- • L’abeille permet la fabrication du miel. On a tendance à croire que cette espèce profite unilatéralement de la forêt pour cette production sans contrepartie. La forêt a aussi besoin de l’abeille pour sa bonne santé.
- Au-delà des services inestimables que l’abeille rend à l’humanité, elle est, à maints égards, utile d’un autre point de vue. Elle permet à la forêt d’assurer, à la fois, son rôle écologique et climatique.
- Pour le profane, tout cela peut bien paraitre illogique. Comment la forêt et l’abeille ne puissent-ils pas se passer l’une de l’autre ? Des expériences florissantes d’apiculteurs au Bénin mettent en lumière la double complicité entre une espèce et un écosystème.
- L’effort qui est fait au Centre d’Etudes, de Recherches et de Formations en Apiculture Tropicale de Bohicon en République du Bénin offre un bel exemple pour mieux cerner les interactions entre l’abeille et la forêt.
Au commencement, c’était juste une petite clairière verdoyante, essentiellement constituée d’espèces végétales dont les abeilles et autres pollinisateurs butinent les fleurs, située, à vol d’oiseau du centre-ville de Bohicon, localité au centre du Bénin.

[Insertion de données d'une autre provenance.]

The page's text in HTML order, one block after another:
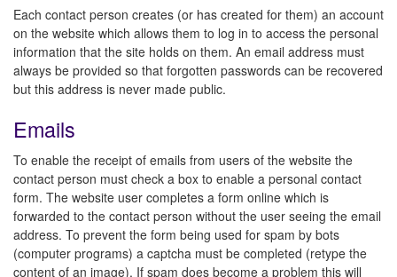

Un espace partagé entre un insectarium et des ruches en bois disposées à même le sol, d’où émergent les bourdonnements et vrombissements des colonies d’abeilles. Impossible de se mettre sur leur ligne de vol sans se faire repérer. Ces petites bêtes aux quatre yeux sont redoutables à la vue et deviennent agressives et violentes dès qu’elles repèrent un danger. Les va-et-vient incessants aux alentours de chaque ruche font croire que chaque colonie dispose de guetteurs qui veillent au grain. Un environnement idéal, fouetté de temps à autre par le vent de la saison des pluies, beau, propre, vivant, permettant à toutes sortes d’espèces de s’épanouir. C’est le coin choisi par Camille Tooubi, l’homme au physique d’acteur pour installer le Centre d’Etudes, de Recherches et de Formations en Apiculture Tropicale, son unité spécialisée. Et ce n’est pas par hasard. Il est lui-même un apiculteur. En créant çà et là quelques ruches, il a fait de la production du miel sa principale vocation qui lui assure des revenus substantiels et une autre, non moins importante, la protection de l’environnement et de la biodiversité.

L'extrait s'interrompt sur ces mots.